* _What the exercise asks_: Retrieve every line from the records in which the word "zobrazenia" occurs.

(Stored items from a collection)
——
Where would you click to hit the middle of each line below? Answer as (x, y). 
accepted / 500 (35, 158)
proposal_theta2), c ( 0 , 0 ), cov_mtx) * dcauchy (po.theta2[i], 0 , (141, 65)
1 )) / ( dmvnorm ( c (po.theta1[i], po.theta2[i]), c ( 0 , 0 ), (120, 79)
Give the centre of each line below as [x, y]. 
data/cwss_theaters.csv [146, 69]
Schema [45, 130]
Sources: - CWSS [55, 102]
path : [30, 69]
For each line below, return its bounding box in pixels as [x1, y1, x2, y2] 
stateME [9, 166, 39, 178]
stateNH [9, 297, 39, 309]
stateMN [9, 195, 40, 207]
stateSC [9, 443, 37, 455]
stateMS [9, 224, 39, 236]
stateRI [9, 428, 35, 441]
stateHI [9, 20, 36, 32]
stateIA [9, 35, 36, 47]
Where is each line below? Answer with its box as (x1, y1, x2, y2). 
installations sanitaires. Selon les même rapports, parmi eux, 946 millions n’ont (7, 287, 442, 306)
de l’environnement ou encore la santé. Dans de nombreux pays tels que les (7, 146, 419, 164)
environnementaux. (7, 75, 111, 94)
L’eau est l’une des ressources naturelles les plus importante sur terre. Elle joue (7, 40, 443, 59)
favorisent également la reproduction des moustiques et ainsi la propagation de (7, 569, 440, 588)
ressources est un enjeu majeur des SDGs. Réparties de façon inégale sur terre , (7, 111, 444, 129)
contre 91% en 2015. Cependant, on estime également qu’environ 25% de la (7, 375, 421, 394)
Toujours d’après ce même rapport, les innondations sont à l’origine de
——
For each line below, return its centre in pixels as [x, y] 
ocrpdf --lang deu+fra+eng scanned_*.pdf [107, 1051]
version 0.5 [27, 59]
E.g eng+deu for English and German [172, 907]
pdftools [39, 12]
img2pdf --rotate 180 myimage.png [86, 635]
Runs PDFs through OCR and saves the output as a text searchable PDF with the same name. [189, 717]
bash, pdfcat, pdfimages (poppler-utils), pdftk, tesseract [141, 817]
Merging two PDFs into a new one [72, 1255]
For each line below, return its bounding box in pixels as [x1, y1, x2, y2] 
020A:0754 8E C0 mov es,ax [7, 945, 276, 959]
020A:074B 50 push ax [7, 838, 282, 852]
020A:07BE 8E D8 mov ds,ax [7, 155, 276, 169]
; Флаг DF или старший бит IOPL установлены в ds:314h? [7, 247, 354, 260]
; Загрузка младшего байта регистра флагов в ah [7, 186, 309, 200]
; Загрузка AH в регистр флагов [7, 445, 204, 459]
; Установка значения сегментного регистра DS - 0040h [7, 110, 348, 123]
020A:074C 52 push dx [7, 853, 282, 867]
——
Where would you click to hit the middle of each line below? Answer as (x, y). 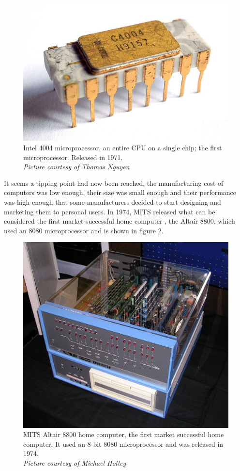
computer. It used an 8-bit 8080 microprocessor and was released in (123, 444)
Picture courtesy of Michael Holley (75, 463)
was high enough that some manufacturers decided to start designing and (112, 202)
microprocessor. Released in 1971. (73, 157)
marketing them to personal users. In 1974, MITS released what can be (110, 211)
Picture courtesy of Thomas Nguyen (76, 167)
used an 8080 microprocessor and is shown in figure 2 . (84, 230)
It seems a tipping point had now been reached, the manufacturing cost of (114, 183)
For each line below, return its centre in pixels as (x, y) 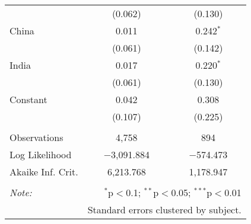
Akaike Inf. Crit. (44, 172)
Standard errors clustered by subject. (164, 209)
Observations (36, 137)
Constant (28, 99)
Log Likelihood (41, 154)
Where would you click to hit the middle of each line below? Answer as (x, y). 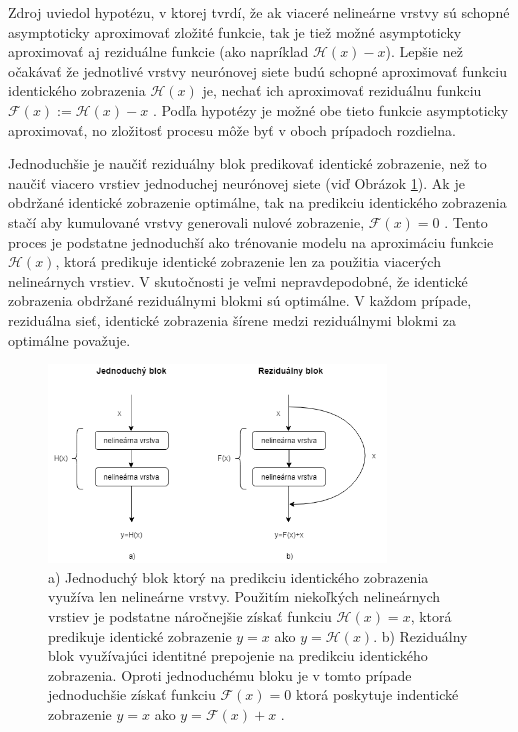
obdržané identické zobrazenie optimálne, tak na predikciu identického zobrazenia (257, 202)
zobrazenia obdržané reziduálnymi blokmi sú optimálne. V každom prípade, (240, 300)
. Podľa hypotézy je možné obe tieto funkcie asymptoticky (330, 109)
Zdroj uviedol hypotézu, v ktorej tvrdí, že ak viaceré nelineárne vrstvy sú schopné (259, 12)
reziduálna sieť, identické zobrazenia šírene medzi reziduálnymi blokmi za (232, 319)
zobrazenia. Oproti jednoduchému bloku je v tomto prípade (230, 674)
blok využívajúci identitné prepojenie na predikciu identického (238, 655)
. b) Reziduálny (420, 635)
——
* _Result_:
obdržané identické zobrazenie optimálne, tak na predikciu identického zobrazenia (257, 202)
zobrazenia obdržané reziduálnymi blokmi sú optimálne. V každom prípade, (240, 300)
reziduálna sieť, identické zobrazenia šírene medzi reziduálnymi blokmi za (232, 319)
zobrazenia. Oproti jednoduchému bloku je v tomto prípade (230, 674)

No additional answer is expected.